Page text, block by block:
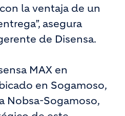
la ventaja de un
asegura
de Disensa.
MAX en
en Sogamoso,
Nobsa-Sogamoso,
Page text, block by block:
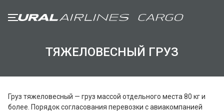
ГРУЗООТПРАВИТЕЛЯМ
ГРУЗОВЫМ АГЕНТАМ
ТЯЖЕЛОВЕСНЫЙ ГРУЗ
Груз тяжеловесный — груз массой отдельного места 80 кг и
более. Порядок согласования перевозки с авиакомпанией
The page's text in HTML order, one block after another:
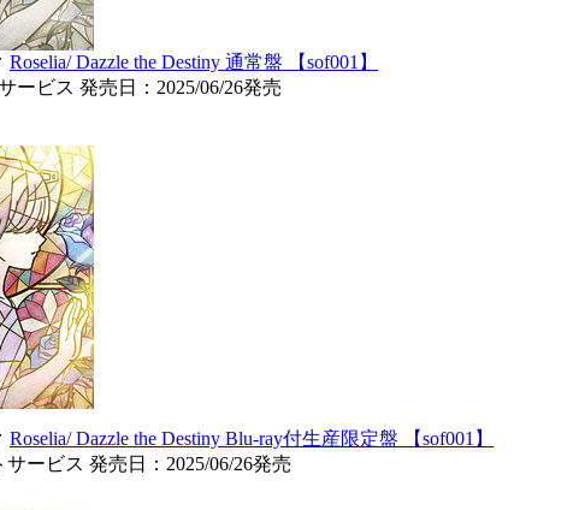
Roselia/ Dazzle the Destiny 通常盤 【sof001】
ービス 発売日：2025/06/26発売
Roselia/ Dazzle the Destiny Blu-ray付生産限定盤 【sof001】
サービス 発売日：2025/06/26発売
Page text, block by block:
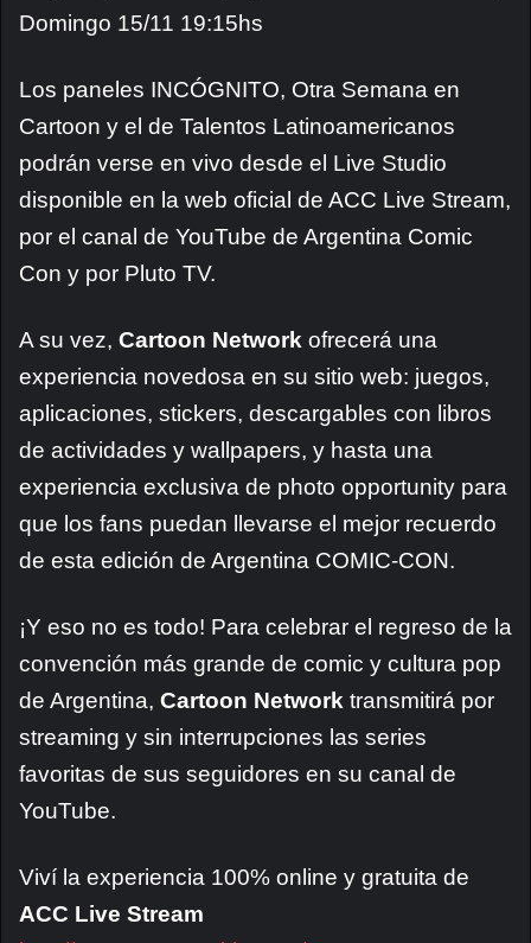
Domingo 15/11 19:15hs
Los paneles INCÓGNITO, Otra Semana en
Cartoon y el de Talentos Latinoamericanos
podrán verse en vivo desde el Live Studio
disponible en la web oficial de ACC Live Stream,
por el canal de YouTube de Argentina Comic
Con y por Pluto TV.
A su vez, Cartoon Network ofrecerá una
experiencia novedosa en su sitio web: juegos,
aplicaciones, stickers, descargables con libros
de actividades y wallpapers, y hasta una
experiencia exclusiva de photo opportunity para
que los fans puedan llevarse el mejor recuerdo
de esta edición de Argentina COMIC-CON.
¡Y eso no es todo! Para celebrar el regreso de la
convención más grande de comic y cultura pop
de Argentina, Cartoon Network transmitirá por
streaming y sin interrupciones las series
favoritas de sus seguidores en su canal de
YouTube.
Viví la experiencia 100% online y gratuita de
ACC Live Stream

....................

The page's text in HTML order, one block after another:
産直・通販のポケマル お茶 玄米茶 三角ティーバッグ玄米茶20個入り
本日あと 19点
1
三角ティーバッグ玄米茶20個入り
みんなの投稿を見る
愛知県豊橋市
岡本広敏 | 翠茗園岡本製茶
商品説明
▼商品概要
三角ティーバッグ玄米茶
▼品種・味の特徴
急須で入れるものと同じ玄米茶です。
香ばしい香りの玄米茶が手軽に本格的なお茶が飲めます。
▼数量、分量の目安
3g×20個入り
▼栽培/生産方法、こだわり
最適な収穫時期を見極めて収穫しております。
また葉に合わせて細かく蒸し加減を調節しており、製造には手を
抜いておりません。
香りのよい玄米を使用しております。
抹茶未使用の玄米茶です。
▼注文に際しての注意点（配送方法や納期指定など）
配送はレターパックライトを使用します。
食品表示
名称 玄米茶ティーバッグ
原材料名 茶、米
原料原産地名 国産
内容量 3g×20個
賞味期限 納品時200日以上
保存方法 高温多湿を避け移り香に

....................

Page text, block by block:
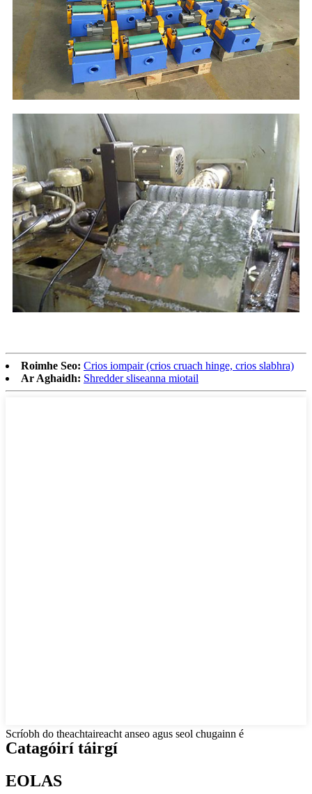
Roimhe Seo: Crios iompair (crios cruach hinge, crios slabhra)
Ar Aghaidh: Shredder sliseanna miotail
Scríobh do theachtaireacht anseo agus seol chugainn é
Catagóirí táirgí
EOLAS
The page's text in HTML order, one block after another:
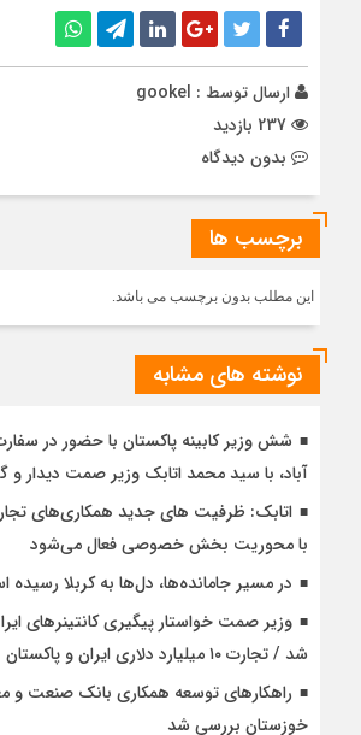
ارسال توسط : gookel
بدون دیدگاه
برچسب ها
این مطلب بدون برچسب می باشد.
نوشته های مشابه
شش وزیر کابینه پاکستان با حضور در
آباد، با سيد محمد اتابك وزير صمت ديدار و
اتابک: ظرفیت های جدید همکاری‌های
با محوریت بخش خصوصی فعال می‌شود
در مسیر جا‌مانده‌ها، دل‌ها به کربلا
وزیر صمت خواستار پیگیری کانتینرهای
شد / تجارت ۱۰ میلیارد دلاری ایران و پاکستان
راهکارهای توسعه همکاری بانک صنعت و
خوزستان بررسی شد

....................

* Task item *
All that should appear in the answer is the lines above from the line with "Scríobh do theachtaireacht" through the line with "خوزستان بررسی شد", retyped exactly, pictures left out.

* Written solution *
Scríobh do theachtaireacht anseo agus seol chugainn é
Catagóirí táirgí
EOLAS
The page's text in HTML order, one block after another:
ارسال توسط : gookel
بدون دیدگاه
برچسب ها
این مطلب بدون برچسب می باشد.
نوشته های مشابه
شش وزیر کابینه پاکستان با حضور در
آباد، با سيد محمد اتابك وزير صمت ديدار و
اتابک: ظرفیت های جدید همکاری‌های
با محوریت بخش خصوصی فعال می‌شود
در مسیر جا‌مانده‌ها، دل‌ها به کربلا
وزیر صمت خواستار پیگیری کانتینرهای
شد / تجارت ۱۰ میلیارد دلاری ایران و پاکستان
راهکارهای توسعه همکاری بانک صنعت و
خوزستان بررسی شد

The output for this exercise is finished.